▼▼▼

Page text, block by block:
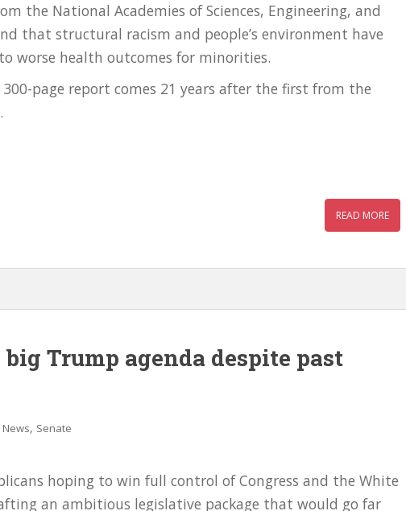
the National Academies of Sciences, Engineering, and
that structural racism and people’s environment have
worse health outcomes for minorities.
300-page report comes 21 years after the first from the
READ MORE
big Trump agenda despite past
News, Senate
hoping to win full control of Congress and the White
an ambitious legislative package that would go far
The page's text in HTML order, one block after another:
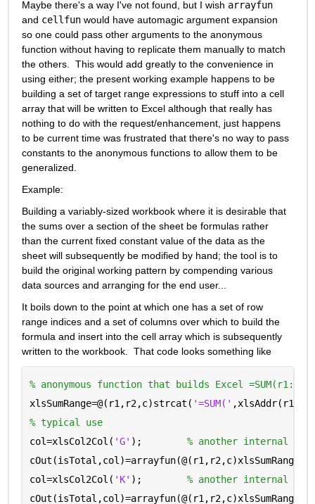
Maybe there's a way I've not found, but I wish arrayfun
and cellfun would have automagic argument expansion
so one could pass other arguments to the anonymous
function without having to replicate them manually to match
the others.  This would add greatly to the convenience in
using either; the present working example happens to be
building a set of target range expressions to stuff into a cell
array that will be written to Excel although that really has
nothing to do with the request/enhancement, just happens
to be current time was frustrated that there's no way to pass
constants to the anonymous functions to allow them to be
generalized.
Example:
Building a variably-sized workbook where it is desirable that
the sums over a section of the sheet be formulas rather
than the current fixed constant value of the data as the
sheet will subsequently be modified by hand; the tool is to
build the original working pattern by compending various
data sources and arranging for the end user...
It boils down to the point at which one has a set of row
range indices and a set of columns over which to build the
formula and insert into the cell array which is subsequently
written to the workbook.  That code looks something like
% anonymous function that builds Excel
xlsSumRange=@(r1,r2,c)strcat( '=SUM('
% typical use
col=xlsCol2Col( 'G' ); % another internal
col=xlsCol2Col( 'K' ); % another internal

▲▲▲
▼▼▼

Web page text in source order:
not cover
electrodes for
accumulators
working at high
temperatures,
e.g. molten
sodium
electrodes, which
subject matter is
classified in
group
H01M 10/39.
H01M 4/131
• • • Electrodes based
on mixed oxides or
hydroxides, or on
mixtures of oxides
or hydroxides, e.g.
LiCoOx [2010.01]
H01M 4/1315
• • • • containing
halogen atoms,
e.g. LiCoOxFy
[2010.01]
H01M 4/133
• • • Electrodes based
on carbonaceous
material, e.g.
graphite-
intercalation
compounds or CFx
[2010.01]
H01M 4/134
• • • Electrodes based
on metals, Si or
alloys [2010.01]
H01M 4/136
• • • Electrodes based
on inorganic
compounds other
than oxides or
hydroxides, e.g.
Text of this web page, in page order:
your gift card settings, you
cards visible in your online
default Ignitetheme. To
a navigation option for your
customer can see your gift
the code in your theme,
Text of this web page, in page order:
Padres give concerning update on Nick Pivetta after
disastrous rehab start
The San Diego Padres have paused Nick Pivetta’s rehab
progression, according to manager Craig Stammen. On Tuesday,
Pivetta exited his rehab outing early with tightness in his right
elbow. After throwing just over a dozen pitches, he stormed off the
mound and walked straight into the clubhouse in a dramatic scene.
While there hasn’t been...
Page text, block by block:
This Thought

▲▲▲
▼▼▼

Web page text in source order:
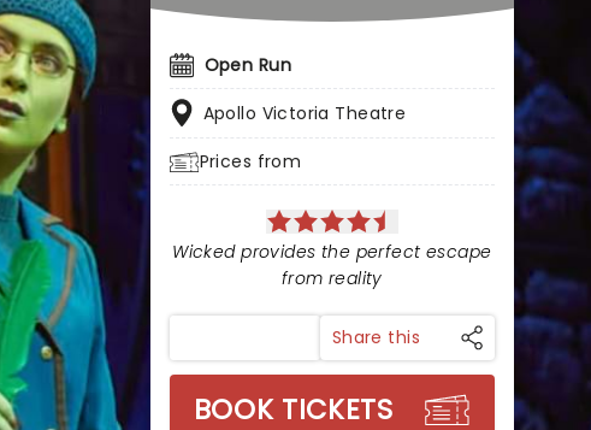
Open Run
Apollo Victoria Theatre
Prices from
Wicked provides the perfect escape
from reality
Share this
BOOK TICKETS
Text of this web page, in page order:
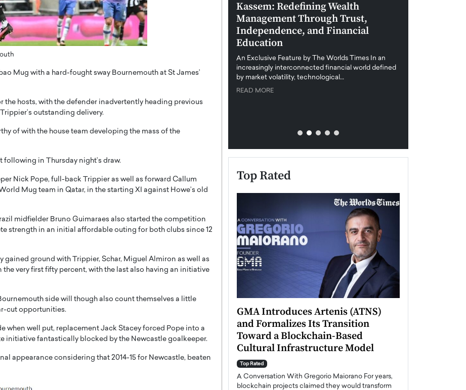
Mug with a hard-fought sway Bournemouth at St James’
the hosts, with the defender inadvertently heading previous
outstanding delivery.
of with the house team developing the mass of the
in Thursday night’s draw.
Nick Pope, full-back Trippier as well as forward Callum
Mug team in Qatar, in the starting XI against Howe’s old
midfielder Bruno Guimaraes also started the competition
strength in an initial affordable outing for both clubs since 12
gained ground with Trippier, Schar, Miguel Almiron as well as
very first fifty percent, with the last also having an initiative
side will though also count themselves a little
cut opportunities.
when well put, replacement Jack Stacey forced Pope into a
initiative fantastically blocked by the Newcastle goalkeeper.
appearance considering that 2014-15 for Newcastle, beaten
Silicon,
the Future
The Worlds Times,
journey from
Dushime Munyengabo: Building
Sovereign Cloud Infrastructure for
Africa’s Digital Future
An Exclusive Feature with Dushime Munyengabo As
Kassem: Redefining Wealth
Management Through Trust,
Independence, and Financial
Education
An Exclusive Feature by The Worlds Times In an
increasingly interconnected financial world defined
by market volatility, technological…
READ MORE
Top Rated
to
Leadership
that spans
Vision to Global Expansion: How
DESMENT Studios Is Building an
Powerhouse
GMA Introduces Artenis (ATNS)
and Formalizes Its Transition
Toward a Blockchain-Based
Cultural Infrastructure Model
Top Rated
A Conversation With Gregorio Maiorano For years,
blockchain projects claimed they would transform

▲▲▲

Begin at the line that has "material, e.g." in the entries above; stop after the line that has "This Thought". Transcribe exactly those lines and no others.

material, e.g.
graphite-
intercalation
compounds or CFx
[2010.01]
H01M 4/134
• • • Electrodes based
on metals, Si or
alloys [2010.01]
H01M 4/136
• • • Electrodes based
on inorganic
compounds other
than oxides or
hydroxides, e.g.
Text of this web page, in page order:
your gift card settings, you
cards visible in your online
default Ignitetheme. To
a navigation option for your
customer can see your gift
the code in your theme,
Text of this web page, in page order:
Padres give concerning update on Nick Pivetta after
disastrous rehab start
The San Diego Padres have paused Nick Pivetta’s rehab
progression, according to manager Craig Stammen. On Tuesday,
Pivetta exited his rehab outing early with tightness in his right
elbow. After throwing just over a dozen pitches, he stormed off the
mound and walked straight into the clubhouse in a dramatic scene.
While there hasn’t been...
Page text, block by block:
This Thought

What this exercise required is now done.